Problem to solve:
The answer should be an exact repeat of the stretch of material below from the line containing "Leverancier doorloopt de" through the line containing "that up. It".

Input data START

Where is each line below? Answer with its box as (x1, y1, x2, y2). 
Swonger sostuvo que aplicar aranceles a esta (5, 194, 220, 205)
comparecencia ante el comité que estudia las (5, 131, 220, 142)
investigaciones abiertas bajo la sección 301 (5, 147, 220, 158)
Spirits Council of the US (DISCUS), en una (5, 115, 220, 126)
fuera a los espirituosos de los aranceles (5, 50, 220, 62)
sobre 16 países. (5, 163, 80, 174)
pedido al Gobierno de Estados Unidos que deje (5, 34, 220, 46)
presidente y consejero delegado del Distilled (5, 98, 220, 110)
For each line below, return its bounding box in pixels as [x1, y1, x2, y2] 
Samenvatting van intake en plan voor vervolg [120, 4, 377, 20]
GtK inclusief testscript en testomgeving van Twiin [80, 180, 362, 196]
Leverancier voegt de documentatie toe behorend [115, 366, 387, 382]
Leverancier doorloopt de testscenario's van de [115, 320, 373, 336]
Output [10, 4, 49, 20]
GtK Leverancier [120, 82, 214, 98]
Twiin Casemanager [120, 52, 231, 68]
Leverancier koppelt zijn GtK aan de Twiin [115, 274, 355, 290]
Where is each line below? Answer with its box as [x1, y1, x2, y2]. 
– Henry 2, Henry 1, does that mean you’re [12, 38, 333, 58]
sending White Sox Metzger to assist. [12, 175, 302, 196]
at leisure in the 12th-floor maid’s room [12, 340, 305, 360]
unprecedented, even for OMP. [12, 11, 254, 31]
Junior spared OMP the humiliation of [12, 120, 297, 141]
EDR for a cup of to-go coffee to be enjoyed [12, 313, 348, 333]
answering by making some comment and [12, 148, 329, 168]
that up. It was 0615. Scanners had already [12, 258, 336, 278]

Input data END
Input data START

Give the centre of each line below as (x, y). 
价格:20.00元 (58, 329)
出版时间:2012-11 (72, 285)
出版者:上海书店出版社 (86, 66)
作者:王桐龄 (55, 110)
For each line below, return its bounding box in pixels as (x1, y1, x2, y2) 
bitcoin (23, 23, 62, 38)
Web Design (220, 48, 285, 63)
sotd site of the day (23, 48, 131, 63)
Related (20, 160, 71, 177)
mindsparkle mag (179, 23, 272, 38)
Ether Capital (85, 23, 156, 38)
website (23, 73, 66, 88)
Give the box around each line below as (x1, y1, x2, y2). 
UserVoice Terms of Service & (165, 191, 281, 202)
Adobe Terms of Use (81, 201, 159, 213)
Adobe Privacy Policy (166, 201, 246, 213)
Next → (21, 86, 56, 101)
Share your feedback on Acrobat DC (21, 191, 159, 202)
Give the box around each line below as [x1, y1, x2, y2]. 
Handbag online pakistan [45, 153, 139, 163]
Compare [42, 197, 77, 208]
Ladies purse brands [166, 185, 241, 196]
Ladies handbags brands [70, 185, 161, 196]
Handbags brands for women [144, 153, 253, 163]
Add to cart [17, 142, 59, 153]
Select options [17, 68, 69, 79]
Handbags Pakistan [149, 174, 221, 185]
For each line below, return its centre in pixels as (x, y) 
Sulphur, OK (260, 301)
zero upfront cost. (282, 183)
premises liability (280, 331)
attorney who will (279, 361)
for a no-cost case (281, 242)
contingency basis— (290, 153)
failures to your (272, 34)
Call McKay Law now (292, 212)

Input data END

Expected answer:
Leverancier doorloopt de testscenario's van de [115, 320, 373, 336]
Output [10, 4, 49, 20]
GtK Leverancier [120, 82, 214, 98]
Twiin Casemanager [120, 52, 231, 68]
Leverancier koppelt zijn GtK aan de Twiin [115, 274, 355, 290]
Where is each line below? Answer with its box as [x1, y1, x2, y2]. 
– Henry 2, Henry 1, does that mean you’re [12, 38, 333, 58]
sending White Sox Metzger to assist. [12, 175, 302, 196]
at leisure in the 12th-floor maid’s room [12, 340, 305, 360]
unprecedented, even for OMP. [12, 11, 254, 31]
Junior spared OMP the humiliation of [12, 120, 297, 141]
EDR for a cup of to-go coffee to be enjoyed [12, 313, 348, 333]
answering by making some comment and [12, 148, 329, 168]
that up. It was 0615. Scanners had already [12, 258, 336, 278]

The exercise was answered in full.